Exercise details: The listing that follows must be retyped exactly, without its pictures.

::::::

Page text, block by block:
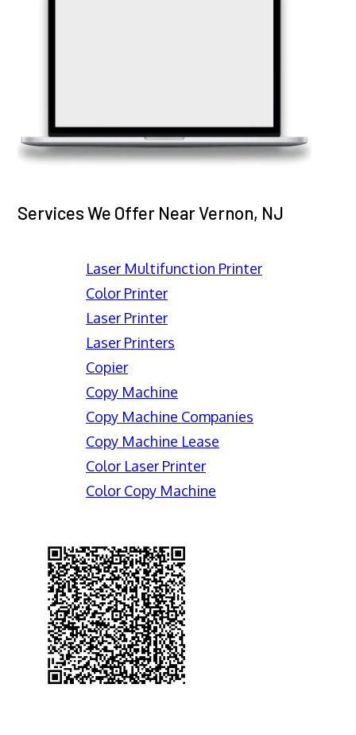
Services We Offer Near Vernon, NJ
Laser Multifunction Printer
Color Printer
Laser Printer
Laser Printers
Copier
Copy Machine
Copy Machine Companies
Copy Machine Lease
Color Laser Printer
Color Copy Machine

::::::

Answer to the exercise:
Page text, block by block:
Services We Offer Near Vernon, NJ
Laser Multifunction Printer
Color Printer
Laser Printer
Laser Printers
Copier
Copy Machine
Copy Machine Companies
Copy Machine Lease
Color Laser Printer
Color Copy Machine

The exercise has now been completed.